* **Task directions**: Below is a listing; restate from it, character for character, the lines beginning at the line holding "substantial growth in" and ending at the line holding "Concluding Remarks (7, 251, 276, 289)", both included.

* **Excerpted records**:
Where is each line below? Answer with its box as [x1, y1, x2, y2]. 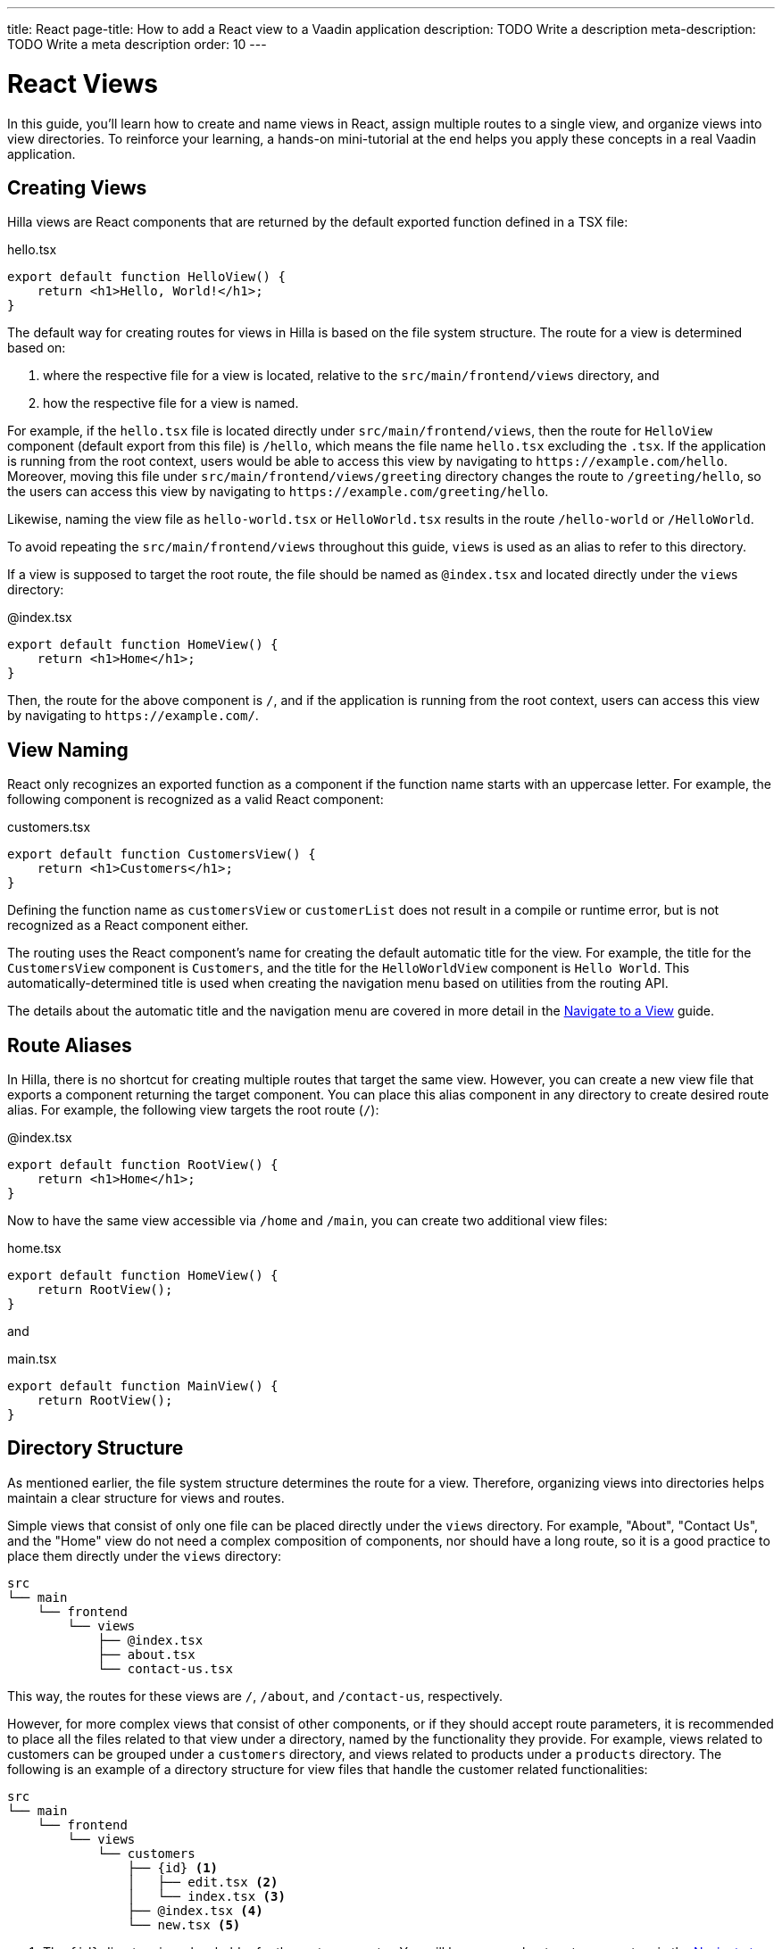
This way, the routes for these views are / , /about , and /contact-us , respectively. [7, 1688, 503, 1704]
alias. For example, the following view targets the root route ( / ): [7, 1102, 379, 1118]
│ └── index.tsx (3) [127, 1888, 286, 1903]
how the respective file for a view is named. [43, 395, 299, 411]
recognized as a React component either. [7, 917, 249, 933]
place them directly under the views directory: [7, 1547, 282, 1563]
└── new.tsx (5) [127, 1917, 241, 1932]
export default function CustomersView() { [7, 847, 316, 862]
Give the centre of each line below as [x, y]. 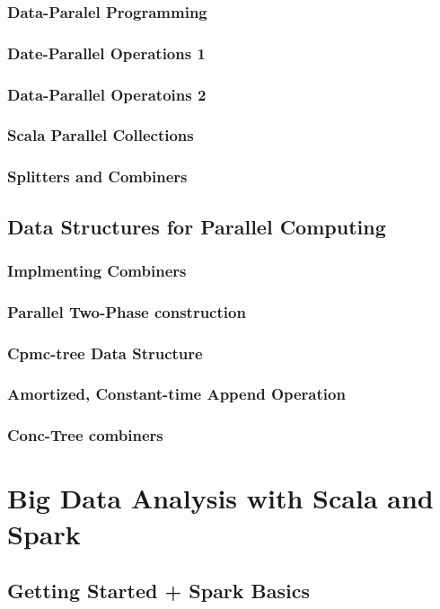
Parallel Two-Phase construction [127, 311]
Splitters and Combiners [97, 177]
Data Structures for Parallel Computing [197, 226]
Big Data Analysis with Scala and [220, 498]
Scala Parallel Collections [101, 135]
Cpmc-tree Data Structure [105, 353]
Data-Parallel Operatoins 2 [107, 94]
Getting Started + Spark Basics [159, 591]
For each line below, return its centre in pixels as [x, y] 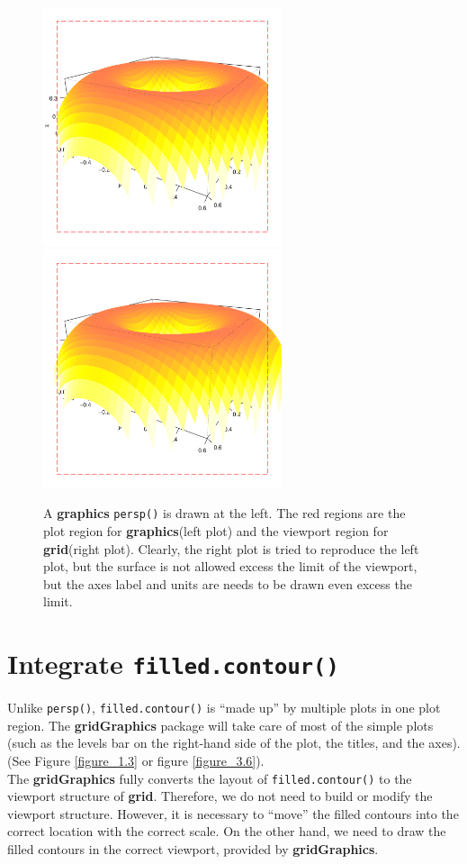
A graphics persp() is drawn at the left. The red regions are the [225, 513]
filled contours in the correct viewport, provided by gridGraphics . [193, 849]
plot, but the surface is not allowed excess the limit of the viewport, [230, 566]
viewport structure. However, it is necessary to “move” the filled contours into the [233, 813]
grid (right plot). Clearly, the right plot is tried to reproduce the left [231, 548]
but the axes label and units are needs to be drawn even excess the [228, 583]
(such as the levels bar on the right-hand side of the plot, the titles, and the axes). [234, 743]
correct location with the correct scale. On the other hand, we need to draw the [227, 831]
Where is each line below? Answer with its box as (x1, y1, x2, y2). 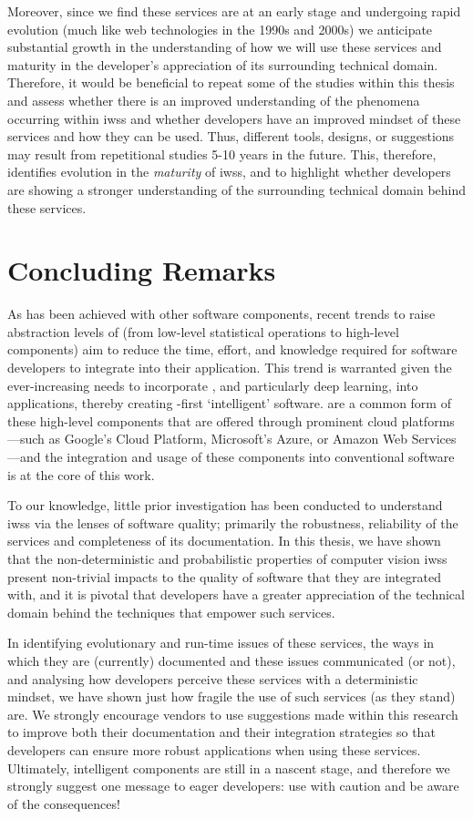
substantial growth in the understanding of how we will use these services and (7, 37, 442, 56)
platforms (401, 411, 455, 430)
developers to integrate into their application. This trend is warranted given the (7, 358, 452, 377)
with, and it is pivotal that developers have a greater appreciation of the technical (7, 585, 465, 604)
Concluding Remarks (7, 251, 276, 289)
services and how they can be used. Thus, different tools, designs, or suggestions (7, 127, 455, 146)
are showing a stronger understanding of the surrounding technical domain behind (7, 179, 467, 199)
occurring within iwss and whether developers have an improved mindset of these (7, 108, 461, 128)
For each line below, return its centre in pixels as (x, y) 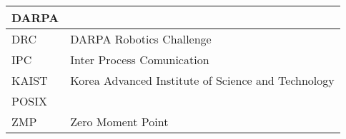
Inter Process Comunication (140, 60)
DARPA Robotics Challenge (141, 39)
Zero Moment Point (119, 122)
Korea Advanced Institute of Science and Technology (202, 80)
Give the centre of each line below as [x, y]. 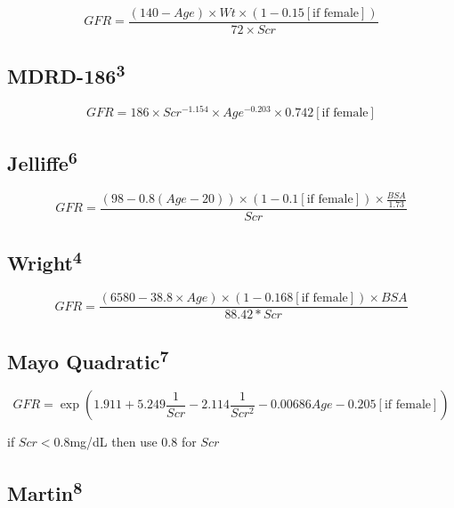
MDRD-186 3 [66, 74]
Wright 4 [45, 261]
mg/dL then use [113, 442]
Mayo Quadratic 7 [88, 359]
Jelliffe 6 [42, 161]
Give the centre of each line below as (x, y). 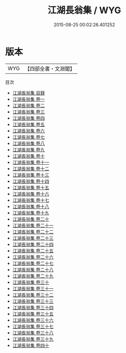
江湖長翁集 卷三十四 (33, 307)
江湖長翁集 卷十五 (31, 187)
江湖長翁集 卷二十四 (33, 244)
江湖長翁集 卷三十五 (33, 314)
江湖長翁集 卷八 (29, 143)
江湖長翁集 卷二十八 (33, 269)
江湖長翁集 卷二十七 (33, 263)
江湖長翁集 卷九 (29, 149)
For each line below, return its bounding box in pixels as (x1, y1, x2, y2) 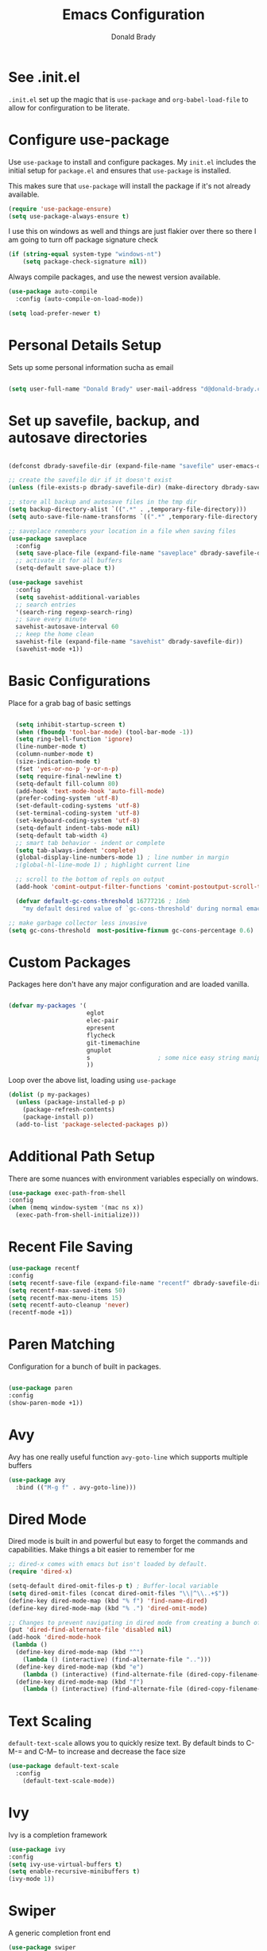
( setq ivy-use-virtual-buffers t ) (8, 1860, 123, 1868)
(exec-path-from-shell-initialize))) (15, 1211, 141, 1219)
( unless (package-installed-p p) (15, 1098, 126, 1107)
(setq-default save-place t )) (15, 564, 115, 572)
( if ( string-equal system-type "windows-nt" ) (8, 251, 161, 259)
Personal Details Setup (8, 336, 162, 354)
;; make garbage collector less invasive (8, 919, 148, 927)
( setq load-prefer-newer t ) (8, 309, 102, 317)
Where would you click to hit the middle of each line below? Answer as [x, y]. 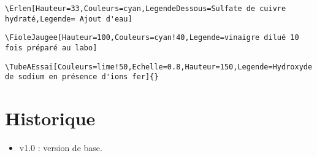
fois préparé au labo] [51, 48]
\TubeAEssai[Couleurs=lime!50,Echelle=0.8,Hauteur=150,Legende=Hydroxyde [159, 67]
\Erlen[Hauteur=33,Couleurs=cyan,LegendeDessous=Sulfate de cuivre [146, 9]
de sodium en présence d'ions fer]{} [82, 77]
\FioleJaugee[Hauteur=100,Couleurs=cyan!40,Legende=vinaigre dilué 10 [152, 38]
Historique [50, 118]
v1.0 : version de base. [61, 148]
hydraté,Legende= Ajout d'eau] [69, 19]
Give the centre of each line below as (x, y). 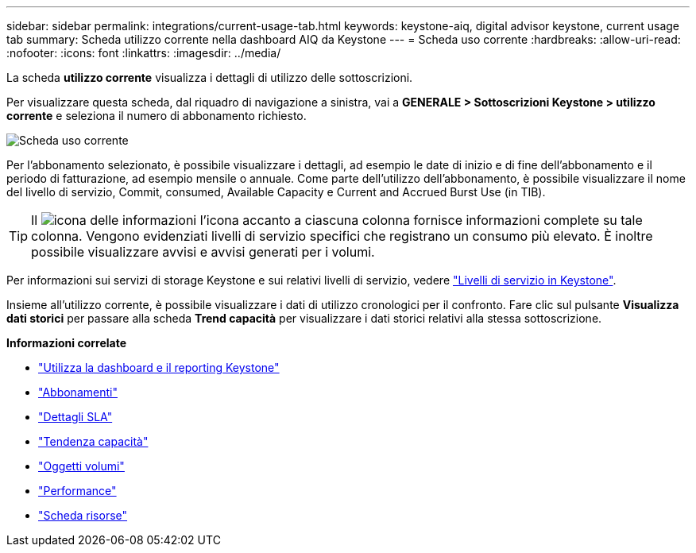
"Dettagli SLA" (75, 417)
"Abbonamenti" (78, 392)
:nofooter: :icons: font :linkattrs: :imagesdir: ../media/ (144, 53)
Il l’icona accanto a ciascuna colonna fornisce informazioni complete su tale (337, 220)
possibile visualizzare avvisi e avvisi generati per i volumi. (203, 252)
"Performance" (77, 491)
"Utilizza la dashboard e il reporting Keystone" (159, 367)
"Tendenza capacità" (93, 441)
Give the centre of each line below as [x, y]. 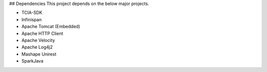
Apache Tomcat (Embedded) [51, 27]
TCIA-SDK [32, 13]
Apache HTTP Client [42, 33]
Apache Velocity [38, 40]
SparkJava [33, 61]
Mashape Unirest [39, 54]
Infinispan [32, 19]
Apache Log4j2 [37, 47]
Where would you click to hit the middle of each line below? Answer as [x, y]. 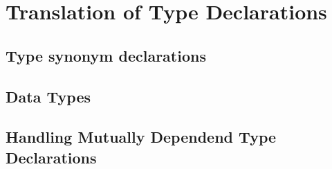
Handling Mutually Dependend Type [141, 137]
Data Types [48, 96]
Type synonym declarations [106, 55]
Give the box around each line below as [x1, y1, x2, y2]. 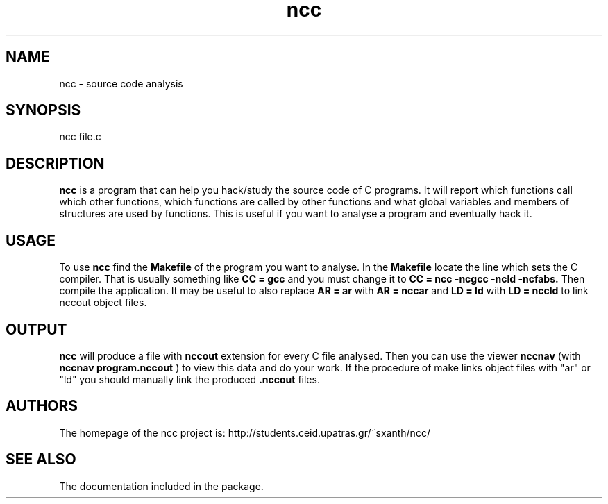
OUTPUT [6, 320, 67, 338]
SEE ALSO [6, 451, 76, 469]
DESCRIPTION [6, 154, 105, 172]
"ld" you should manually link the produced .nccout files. [59, 373, 320, 385]
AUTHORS [6, 397, 78, 415]
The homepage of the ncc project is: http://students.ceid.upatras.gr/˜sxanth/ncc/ [59, 426, 430, 439]
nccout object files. [59, 296, 147, 309]
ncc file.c [59, 131, 101, 143]
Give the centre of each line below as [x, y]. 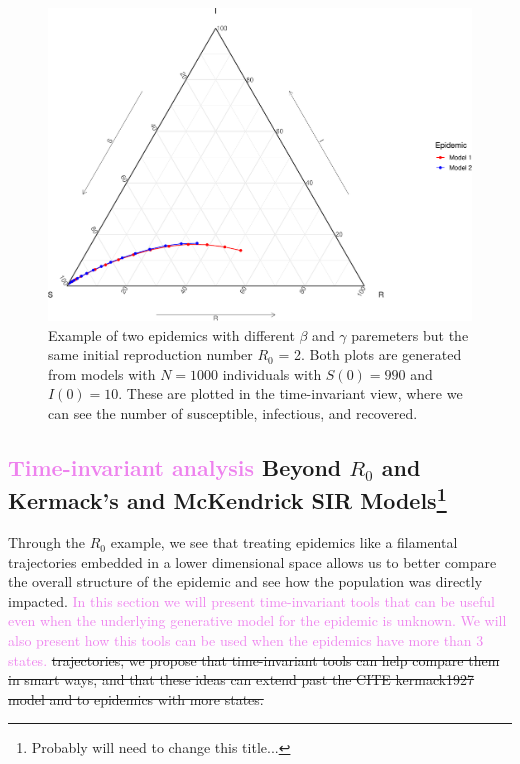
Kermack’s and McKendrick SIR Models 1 [227, 498]
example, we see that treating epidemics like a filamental [284, 542]
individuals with [272, 373]
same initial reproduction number [150, 354]
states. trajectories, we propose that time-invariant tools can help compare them [254, 659]
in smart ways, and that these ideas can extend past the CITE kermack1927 [241, 679]
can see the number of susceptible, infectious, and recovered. [233, 412]
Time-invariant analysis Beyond [175, 466]
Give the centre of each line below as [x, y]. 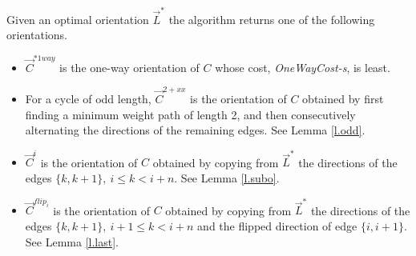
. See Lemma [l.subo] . [227, 178]
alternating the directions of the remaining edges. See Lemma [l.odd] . [195, 130]
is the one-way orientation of [129, 67]
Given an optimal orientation [78, 19]
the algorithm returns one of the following [272, 19]
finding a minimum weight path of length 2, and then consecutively [190, 114]
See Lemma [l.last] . [72, 241]
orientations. [37, 35]
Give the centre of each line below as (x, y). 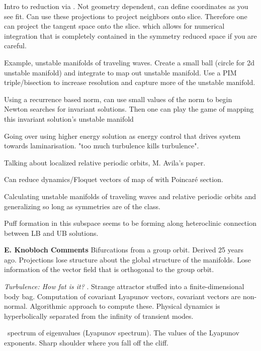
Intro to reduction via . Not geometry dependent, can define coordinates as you (126, 6)
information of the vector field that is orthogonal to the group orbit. (109, 269)
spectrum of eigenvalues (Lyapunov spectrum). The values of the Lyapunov (123, 333)
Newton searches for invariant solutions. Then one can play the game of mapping (129, 109)
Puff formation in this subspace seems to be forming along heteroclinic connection (130, 223)
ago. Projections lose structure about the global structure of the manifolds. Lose (127, 259)
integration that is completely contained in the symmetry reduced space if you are (130, 35)
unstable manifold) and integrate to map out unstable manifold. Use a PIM (120, 72)
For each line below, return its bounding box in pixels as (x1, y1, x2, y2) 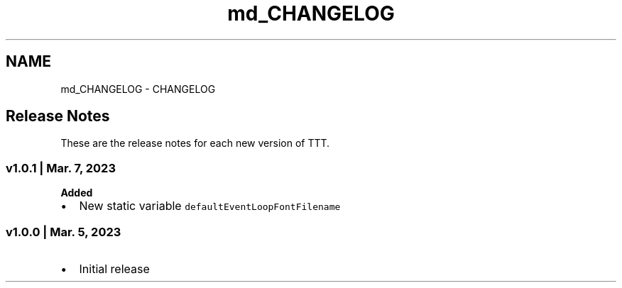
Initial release (79, 261, 150, 276)
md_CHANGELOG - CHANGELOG (60, 82, 216, 95)
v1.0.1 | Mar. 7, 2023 (6, 160, 116, 175)
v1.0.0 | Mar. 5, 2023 (6, 224, 121, 239)
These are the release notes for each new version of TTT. (60, 137, 330, 150)
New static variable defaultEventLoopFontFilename (79, 199, 341, 214)
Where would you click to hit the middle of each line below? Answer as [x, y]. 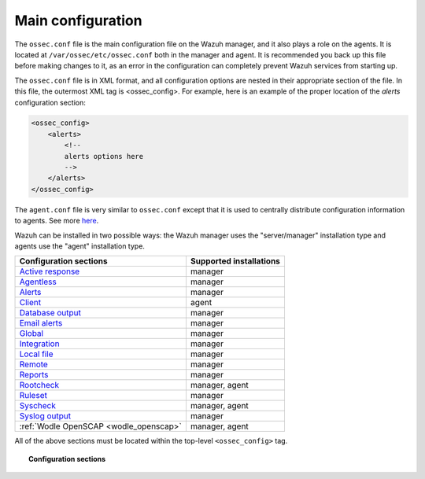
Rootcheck [39, 385]
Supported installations [235, 261]
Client [30, 303]
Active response [50, 271]
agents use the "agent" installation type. [80, 246]
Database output [50, 313]
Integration [39, 344]
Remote [34, 364]
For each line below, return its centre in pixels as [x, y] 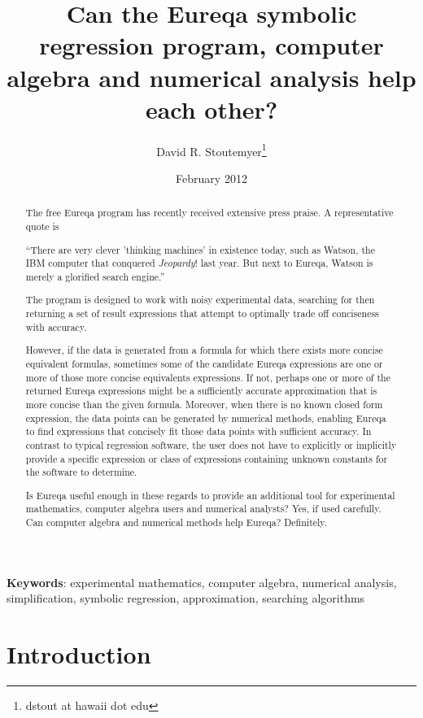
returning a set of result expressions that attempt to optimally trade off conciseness [202, 313]
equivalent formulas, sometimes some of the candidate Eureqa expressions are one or [204, 363]
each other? [211, 109]
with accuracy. [56, 326]
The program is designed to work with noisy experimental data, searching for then [200, 300]
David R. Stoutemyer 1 [211, 150]
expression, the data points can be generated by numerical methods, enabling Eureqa [206, 418]
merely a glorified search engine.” [95, 276]
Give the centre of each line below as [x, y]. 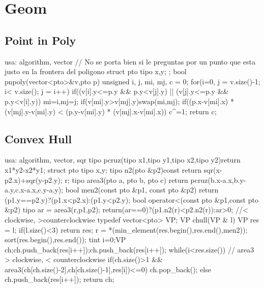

* **Answer section**:
substantial growth in the understanding of how we will use these services and (7, 37, 442, 56)
platforms (401, 411, 455, 430)
developers to integrate into their application. This trend is warranted given the (7, 358, 452, 377)
with, and it is pivotal that developers have a greater appreciation of the technical (7, 585, 465, 604)
Concluding Remarks (7, 251, 276, 289)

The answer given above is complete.